Ghada Atteia1, El-Sayed M. El-kenawy2,3, Nagwan Abdel Samee1,*, Mona M. Jamjoom4, Abdelhameed Ibrahim5, Abdelaziz A. Abdelhamid6,7, Ahmad Taher Azar8,9, Nima Khodadadi10,11, Reham A. Ghanem12, Mahmoud Y. Shams13

1 Department of Information Technology, College of Computer and Information Sciences, Princess Nourah bint Abdulrahman University, P. O. Box 84428, Riyadh, 11671, Saudi Arabia
2 Department of Communications and Electronics, Delta Higher Institute of Engineering and Technology, Mansoura, 35111, Egypt
3 Faculty of Artificial Intelligence, Delta University for Science and Technology, Mansoura, 35712, Egypt
4 Department of Computer Sciences, College of Computer and Information Sciences, Princess Nourah bint Abdulrahman University, P. O. Box 84428, Riyadh, 11671, Saudi Arabia
5 Computer Engineering and Control Systems Department, Faculty of Engineering, Mansoura University, Mansoura, 35516, Egypt
6 Department of Computer Science, Faculty of Computer and Information Sciences, Ain Shams University, Cairo, 11566, Egypt
7 Department of Computer Science, College of Computing and Information Technology, Shaqra University, 11961, Saudi Arabia
8 Faculty of Computers and Artificial Intelligence, Benha University, Benha, 13518, Egypt
9 College of Computer and Information Sciences, Prince Sultan University, Riyadh, 11586, Saudi Arabia
10 Department of Civil Engineering, University of Science and Technology, Miami, 33101, USA
11 Department of Civil and Environmental Engineering, Florida International University, Miami, USA
12 Oral Biology Department, Faculty of Oral and Dental Medicine, Delta University for Science and Technology, Gamasa, Egypt
13 Faculty of Artificial Intelligence, Kafrelsheikh University, Kafrelsheikh, 33511, Egypt

* Corresponding Author: Nagwan Abdel Samee. Email: email

Computers, Materials & Continua 2023, 75(1), 1883-1900. https://doi.org/10.32604/cmc.2023.031723

Abstract

The rapid population growth results in a crucial problem in the early detection of diseases in medical research. Among all the cancers unveiled, breast cancer is considered the second most severe cancer.
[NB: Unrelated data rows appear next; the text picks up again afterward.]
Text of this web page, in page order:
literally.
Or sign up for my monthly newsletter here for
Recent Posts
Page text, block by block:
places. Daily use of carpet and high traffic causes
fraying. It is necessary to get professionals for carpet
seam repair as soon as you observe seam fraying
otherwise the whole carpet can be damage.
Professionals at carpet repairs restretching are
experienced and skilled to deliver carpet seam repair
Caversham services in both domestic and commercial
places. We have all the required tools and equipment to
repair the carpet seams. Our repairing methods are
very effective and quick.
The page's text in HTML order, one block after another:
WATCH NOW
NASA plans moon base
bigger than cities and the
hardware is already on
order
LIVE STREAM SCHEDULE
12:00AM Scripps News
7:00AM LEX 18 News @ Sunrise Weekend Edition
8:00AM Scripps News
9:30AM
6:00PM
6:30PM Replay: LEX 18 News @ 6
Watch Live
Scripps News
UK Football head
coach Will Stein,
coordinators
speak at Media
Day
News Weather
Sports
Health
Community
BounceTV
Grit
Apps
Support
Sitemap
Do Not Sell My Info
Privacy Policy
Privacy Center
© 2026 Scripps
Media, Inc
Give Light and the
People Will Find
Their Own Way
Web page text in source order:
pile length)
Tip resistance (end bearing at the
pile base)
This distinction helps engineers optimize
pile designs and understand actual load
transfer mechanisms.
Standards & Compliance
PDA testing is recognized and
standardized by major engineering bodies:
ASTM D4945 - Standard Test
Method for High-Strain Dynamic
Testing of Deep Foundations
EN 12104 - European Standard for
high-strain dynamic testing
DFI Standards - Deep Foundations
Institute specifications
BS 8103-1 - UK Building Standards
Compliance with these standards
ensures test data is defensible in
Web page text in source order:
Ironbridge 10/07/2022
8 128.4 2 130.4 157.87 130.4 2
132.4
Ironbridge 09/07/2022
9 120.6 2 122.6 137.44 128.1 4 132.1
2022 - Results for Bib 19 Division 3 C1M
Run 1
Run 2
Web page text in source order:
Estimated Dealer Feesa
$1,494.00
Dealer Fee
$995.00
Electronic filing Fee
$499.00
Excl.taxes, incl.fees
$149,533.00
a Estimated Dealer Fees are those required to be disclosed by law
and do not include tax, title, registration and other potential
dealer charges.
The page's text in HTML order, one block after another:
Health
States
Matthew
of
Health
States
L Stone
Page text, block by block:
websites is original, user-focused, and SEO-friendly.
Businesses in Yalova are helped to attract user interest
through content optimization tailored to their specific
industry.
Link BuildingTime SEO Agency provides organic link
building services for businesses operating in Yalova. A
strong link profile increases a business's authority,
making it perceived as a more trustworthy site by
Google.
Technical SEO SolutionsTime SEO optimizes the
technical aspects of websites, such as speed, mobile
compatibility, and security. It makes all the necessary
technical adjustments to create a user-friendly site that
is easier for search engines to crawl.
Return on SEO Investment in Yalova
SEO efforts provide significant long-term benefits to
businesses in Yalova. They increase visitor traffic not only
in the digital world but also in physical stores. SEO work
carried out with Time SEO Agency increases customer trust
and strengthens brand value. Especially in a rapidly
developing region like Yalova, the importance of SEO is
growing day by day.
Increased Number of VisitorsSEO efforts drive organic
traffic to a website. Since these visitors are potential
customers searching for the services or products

Consequently, an exponential rising in death cases incurred by breast cancer is expected due to the rapid population growth and the lack of resources required for performing medical diagnoses. Utilizing recent advances in machine learning could help medical staff in diagnosing diseases as they offer effective, reliable, and rapid responses, which could help in decreasing the death risk. In this paper, we propose a new algorithm for feature selection based on a hybrid between powerful and recently emerged optimizers, namely, guided whale and dipper throated optimizers. The proposed algorithm is evaluated using four publicly available breast cancer datasets. The evaluation results show the effectiveness of the proposed approach from the accuracy and speed perspectives. To prove the superiority of the proposed algorithm, a set of competing feature selection algorithms were incorporated into the conducted experiments. In addition, a group of statistical analysis experiments was conducted to emphasize the superiority and stability of the proposed algorithm. The best-achieved breast cancer prediction average accuracy based on the proposed algorithm is 99.453%. This result is achieved in an average time of 3.6725 s, the best result among all the competing approaches utilized in the experiments.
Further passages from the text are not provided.